◆ PROBLEM DESCRIPTION ◆
Where a record holds a picture, leave the picture out; otherwise repeat every record exactly.

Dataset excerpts
%%

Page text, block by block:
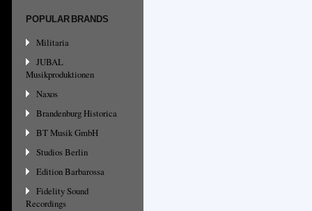
POPULAR BRANDS
Militaria
JUBAL
Musikproduktionen
Naxos
Brandenburg Historica
BT Musik GmbH
Studios Berlin
Edition Barbarossa
Fidelity Sound
Recordings
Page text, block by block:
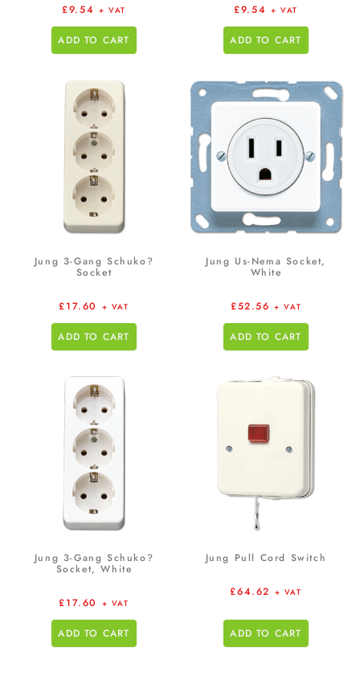
£9.54 + VAT
ADD TO CART
£9.54 + VAT
ADD TO CART
Jung 3-Gang Schuko?
Socket
£17.60 + VAT
ADD TO CART
Jung Us-Nema Socket,
White
£52.56 + VAT
ADD TO CART
Jung 3-Gang Schuko?
Socket, White
£17.60 + VAT
ADD TO CART
Jung Pull Cord Switch
£64.62 + VAT
ADD TO CART
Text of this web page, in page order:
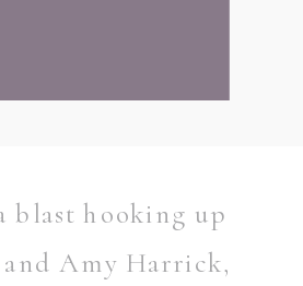
blast hooking up
Amy Harrick,

%%

◆ OUTPUT ◆
Page text, block by block:
POPULAR BRANDS
Militaria
JUBAL
Musikproduktionen
Naxos
Brandenburg Historica
BT Musik GmbH
Studios Berlin
Edition Barbarossa
Fidelity Sound
Recordings
Page text, block by block:
£9.54 + VAT
ADD TO CART
£9.54 + VAT
ADD TO CART
Jung 3-Gang Schuko?
Socket
£17.60 + VAT
ADD TO CART
Jung Us-Nema Socket,
White
£52.56 + VAT
ADD TO CART
Jung 3-Gang Schuko?
Socket, White
£17.60 + VAT
ADD TO CART
Jung Pull Cord Switch
£64.62 + VAT
ADD TO CART
Text of this web page, in page order:
blast hooking up
Amy Harrick,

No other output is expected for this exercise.